RNNs: Understanding differences of feeding sequence as a whole VS step-by-step

da-bu · October 28, 2019, 5:29pm

Hello,

I’m a bit lost with understanding what PyTorch does internally in these two variations of passing a sequence through an RNN model:

Version 1:
out, hidden = model(sequence)

Version 2:

for element in sequence:
    out, hidden = model(element, hidden)

In my understanding, version 1 and 2 should be the same - I’m just manually unrolling it over time in version 2. Version 2 also allows us to implement stuff like modifying the hidden state before passing it to the next timestep (which is what I would like to do for my use case), and also to train it without teacher forcing (by passing in the last “out” instead of “element”). However, I noticed that version 1 trains much faster (about 8x on my machine).

Question 1: Is version 1 faster simply because e.g. it has less forward-calls, or does PyTorch internally somehow parallelise something across timesteps (which I don’t see how it could do that given that the RNN’s computations depend on the output of the previous timestep)?

Question 2: More generally, is version 2 indeed the way to go if I need to train without teacher forcing or if I need to modify “hidden” between timesteps?

Thank you for your help!

JuanFMontesinos · October 28, 2019, 11:07pm

If you look at source code version 1 internally runs version 2.
There is a Base_RNN class or something like that. I cannot find it right now but at least it used to be like that. Anyway according to the theory it has to work like that. It cannot be paralelized .
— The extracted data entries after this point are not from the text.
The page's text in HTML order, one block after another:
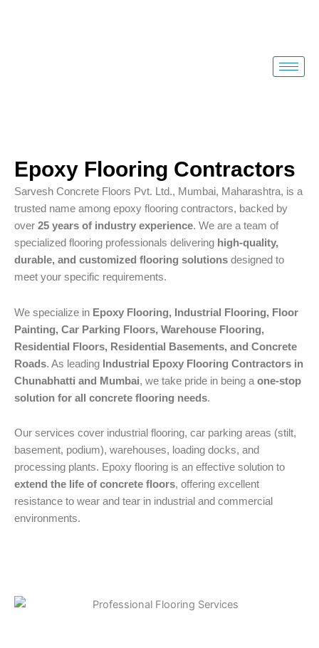
Epoxy Flooring Contractors
Sarvesh Concrete Floors Pvt. Ltd., Mumbai, Maharashtra, is a
trusted name among epoxy flooring contractors, backed by
over 25 years of industry experience. We are a team of
specialized flooring professionals delivering high-quality,
durable, and customized flooring solutions designed to
meet your specific requirements.
We specialize in Epoxy Flooring, Industrial Flooring, Floor
Painting, Car Parking Floors, Warehouse Flooring,
Residential Floors, Residential Basements, and Concrete
Roads. As leading Industrial Epoxy Flooring Contractors in
Chunabhatti and Mumbai, we take pride in being a one-stop
solution for all concrete flooring needs.
Our services cover industrial flooring, car parking areas (stilt,
basement, podium), warehouses, loading docks, and
processing plants. Epoxy flooring is an effective solution to
extend the life of concrete floors, offering excellent
resistance to wear and tear in industrial and commercial
environments.
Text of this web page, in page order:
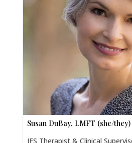
Susan DuBay, LMFT (she/they)
IFS Therapist & Clinical
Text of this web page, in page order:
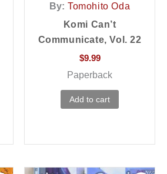
By: Tomohito Oda
Komi Can’t
Communicate, Vol. 22
$9.99
Paperback
Add to cart
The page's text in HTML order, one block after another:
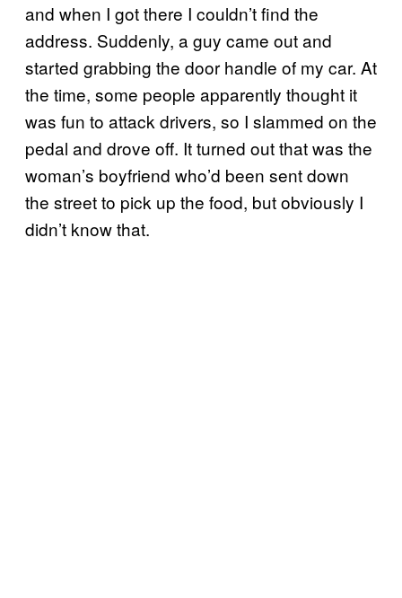
and when I got there I couldn’t find the
address. Suddenly, a guy came out and
started grabbing the door handle of my car. At
the time, some people apparently thought it
was fun to attack drivers, so I slammed on the
pedal and drove off. It turned out that was the
woman’s boyfriend who’d been sent down
the street to pick up the food, but obviously I
didn’t know that.
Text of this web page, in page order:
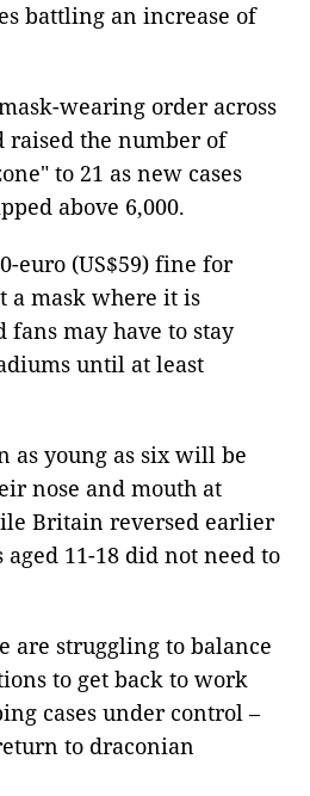
battling an increase of
wearing order across
raised the number of
to 21 as new cases
above 6,000.
euro (US$59) fine for
a mask where it is
fans may have to stay
until at least
as young as six will be
nose and mouth at
Britain reversed earlier
11-18 did not need to
are struggling to balance
to get back to work
cases under control –
to draconian
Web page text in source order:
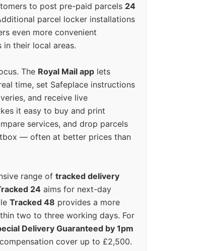
to post pre-paid parcels 24
parcel locker installations
even more convenient
their local areas.
The Royal Mail app lets
time, set Safeplace instructions
and receive live
it easy to buy and print
services, and drop parcels
— often at better prices than
range of tracked delivery
24 aims for next-day
Tracked 48 provides a more
two to three working days. For
Delivery Guaranteed by 1pm
cover up to £2,500.

da-bu · October 29, 2019, 6:47am

Thank you for your reply! What do you think causes the speed difference if V1 runs V2 internally?

tom · October 29, 2019, 8:28am

So the stock LSTM will use CuDNN which has been heavily optimized but is inflexible.
But the JIT can make custom RNNs almost as fast: Some of this is discussed in the LSTM with JIT blogpost and we also have optimizations for the backward.
You can look at the benchmark code to get ideas how to use them.

Best regards

Thomas

JuanFMontesinos · October 29, 2019, 10:33am

As I said it used to be like that, at least last time I checked source code but it seems it has been improved
Thanks @tom Awesome info as always